Okay. And maybe one last question for me. In terms of the inventory, just to double check, there is no risk that you have to write-down inventory or put it out because I think you -- from previous calls, you mentioned that you obviously have an inventory level to be able to meet the upper end of the guidance, which was at the time, 38% revenue growth, just to make sure that I'm not missing potential impact here.

P
Philipp Christopher Steinhauser
CFO & Member of Management Board

So what we take on the inventory is typically the private label business, which are proven top sellers. So if you recall, there is not the seasonality or the risk that products could go out of fashion quickly. We don't have any sell-through curves to consider so that reduces the risk of write-offs on stock even though we could have some longer ranges than usual. So is there -- could there be a little effect, yes? Should it be a relevant risk, I would say, no, from today's perspective.

M
Marc Appelhoff
Chairman of the Management Board & CEO

Yes. And I mean, we've deliberately taken that trade-off decision, knowing what IFRS rules are, we value the benefit of being able to deliver our best seller to our customers in these volatile and uncertain times higher than some rules saying that's off a certain bestseller, we have too much, we would need to take an accrual, which will be released once we sell that best seller again, right.

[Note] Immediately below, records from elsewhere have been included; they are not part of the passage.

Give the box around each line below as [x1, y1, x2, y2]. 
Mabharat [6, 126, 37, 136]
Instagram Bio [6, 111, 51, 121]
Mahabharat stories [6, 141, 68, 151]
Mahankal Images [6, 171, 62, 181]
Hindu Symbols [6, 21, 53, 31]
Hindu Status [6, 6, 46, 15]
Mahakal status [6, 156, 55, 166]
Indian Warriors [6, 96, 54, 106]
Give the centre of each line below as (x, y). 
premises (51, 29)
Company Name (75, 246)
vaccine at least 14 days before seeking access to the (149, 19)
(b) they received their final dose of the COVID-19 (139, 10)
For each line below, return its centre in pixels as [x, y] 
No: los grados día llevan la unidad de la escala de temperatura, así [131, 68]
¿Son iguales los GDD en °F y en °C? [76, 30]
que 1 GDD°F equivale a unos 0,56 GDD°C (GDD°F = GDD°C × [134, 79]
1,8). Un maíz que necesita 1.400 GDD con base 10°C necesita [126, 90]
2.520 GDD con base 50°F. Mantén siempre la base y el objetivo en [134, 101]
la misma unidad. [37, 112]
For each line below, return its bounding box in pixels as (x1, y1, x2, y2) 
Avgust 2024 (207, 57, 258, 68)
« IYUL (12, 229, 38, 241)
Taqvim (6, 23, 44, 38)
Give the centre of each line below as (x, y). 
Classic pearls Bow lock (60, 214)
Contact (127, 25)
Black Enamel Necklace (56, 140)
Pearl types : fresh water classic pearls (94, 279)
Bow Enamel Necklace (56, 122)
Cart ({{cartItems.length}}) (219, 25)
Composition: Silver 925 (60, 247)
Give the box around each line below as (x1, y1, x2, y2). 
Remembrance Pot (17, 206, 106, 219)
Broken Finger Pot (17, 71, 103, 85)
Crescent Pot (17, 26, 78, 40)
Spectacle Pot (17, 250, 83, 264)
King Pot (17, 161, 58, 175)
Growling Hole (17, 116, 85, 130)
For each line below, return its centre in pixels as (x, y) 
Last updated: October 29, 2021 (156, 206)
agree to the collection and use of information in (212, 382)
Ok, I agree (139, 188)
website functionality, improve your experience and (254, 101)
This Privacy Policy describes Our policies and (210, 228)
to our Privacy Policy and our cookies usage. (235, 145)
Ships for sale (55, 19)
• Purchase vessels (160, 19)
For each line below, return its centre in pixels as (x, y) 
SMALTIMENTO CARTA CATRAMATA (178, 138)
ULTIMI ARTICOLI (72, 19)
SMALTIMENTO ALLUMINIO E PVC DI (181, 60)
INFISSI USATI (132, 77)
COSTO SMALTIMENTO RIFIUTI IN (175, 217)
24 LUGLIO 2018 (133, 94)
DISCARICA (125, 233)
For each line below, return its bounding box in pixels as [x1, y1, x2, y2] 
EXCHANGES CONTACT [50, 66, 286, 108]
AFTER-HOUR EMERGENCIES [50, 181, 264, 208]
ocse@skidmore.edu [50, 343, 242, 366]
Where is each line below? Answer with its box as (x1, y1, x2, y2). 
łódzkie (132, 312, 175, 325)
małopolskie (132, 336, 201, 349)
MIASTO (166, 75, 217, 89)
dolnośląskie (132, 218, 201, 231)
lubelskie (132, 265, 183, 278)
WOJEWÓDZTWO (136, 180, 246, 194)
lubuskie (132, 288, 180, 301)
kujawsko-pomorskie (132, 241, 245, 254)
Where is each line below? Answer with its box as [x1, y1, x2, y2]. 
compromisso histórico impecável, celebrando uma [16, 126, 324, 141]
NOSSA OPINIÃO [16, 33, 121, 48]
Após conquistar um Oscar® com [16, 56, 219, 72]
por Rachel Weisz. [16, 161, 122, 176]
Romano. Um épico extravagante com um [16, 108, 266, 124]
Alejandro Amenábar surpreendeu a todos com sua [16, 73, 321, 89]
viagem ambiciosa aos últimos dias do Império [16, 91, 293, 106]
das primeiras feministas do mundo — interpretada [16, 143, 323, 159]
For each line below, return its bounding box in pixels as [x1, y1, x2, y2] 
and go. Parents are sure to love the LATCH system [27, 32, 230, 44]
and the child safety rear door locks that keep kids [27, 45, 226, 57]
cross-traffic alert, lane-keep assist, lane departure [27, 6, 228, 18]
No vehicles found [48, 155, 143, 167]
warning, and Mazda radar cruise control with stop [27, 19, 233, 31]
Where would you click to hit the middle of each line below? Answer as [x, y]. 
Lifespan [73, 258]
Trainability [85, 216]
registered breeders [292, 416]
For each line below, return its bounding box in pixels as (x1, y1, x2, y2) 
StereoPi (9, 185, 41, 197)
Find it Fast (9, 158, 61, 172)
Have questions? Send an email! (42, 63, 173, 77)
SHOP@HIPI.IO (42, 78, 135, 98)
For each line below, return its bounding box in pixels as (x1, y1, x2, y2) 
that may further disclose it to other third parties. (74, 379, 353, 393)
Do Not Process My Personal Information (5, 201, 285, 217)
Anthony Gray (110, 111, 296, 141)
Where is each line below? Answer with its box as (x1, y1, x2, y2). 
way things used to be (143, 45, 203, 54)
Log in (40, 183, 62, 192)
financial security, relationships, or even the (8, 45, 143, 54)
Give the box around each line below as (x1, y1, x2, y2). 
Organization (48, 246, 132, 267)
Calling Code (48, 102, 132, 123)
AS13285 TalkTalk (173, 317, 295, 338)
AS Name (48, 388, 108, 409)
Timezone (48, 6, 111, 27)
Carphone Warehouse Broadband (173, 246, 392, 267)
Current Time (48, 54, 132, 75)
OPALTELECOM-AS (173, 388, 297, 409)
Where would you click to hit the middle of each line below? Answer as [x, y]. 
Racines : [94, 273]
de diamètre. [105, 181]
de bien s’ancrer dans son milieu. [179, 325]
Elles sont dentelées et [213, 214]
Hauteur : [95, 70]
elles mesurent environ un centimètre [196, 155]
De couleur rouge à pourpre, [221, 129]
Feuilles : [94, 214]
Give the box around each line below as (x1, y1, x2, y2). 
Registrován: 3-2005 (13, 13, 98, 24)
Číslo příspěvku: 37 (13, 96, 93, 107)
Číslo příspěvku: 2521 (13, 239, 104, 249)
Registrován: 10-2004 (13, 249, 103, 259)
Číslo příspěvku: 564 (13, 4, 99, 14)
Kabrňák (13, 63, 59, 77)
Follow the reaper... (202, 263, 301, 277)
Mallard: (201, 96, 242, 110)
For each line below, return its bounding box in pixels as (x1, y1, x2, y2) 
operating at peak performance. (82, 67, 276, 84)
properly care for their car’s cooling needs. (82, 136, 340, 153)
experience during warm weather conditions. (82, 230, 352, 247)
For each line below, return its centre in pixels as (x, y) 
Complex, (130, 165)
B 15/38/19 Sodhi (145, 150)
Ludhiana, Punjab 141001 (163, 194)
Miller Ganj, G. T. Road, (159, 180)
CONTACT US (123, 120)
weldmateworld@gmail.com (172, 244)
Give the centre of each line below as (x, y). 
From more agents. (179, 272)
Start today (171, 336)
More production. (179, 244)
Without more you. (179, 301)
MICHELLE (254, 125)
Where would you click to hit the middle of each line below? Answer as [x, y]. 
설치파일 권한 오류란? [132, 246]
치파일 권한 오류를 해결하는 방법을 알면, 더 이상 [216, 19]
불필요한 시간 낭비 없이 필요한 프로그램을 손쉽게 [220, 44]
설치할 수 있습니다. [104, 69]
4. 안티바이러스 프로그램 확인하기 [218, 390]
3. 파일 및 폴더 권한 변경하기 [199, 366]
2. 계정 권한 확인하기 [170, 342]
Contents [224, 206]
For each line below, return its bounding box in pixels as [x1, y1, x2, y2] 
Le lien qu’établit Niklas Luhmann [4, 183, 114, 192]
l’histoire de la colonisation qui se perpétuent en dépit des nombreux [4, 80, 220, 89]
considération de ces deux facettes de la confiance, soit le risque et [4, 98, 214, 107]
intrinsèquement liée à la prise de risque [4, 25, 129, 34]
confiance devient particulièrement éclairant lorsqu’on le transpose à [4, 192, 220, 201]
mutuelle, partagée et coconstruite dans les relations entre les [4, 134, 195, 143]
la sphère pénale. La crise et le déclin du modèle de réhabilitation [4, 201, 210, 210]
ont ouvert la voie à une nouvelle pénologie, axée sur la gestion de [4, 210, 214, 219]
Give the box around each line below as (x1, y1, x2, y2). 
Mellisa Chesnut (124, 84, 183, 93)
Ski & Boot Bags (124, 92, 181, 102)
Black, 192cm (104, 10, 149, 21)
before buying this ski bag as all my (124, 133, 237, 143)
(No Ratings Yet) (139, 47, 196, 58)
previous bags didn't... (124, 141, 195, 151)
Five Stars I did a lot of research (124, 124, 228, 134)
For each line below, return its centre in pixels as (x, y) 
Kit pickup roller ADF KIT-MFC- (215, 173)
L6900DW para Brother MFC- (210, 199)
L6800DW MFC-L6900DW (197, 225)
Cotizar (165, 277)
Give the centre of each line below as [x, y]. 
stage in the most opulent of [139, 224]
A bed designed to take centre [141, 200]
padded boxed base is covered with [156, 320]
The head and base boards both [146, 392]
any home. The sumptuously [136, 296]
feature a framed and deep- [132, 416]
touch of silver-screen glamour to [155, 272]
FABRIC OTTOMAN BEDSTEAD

So I think the good news is that this is stuff we want to have on stock. This is not Christmas decoration that we have, right. So it's best-selling blue-chip franchises.

Operator

As there are no further questions, I would like to hand the call back over to your host for any additional or closing remarks.

M
Marc Appelhoff
Chairman of the Management Board & CEO

Yes. Thank you very much. I think the closing remarks are stay safe. We've heard in the question that COVID infection rates are increasing again. We do hope we get through this together as soon as possible. Zooming out, we remain very, very confident that the elevated demand patterns post COVID will be to our advantage, and we will do the best to combine great customer fulfillment experience, great customer satisfaction with continued profitable growth. So thank you very much for following us on that path and your trust. We remain at your disposal if there's further follow-up questions, as always, Philipp and Anne are reachable through the mutual channels. So thank you very much and have a great day everyone.

Operator

Thank you. That will conclude today's conference call. Thank you for your participation, ladies and gentlemen. You may now disconnect.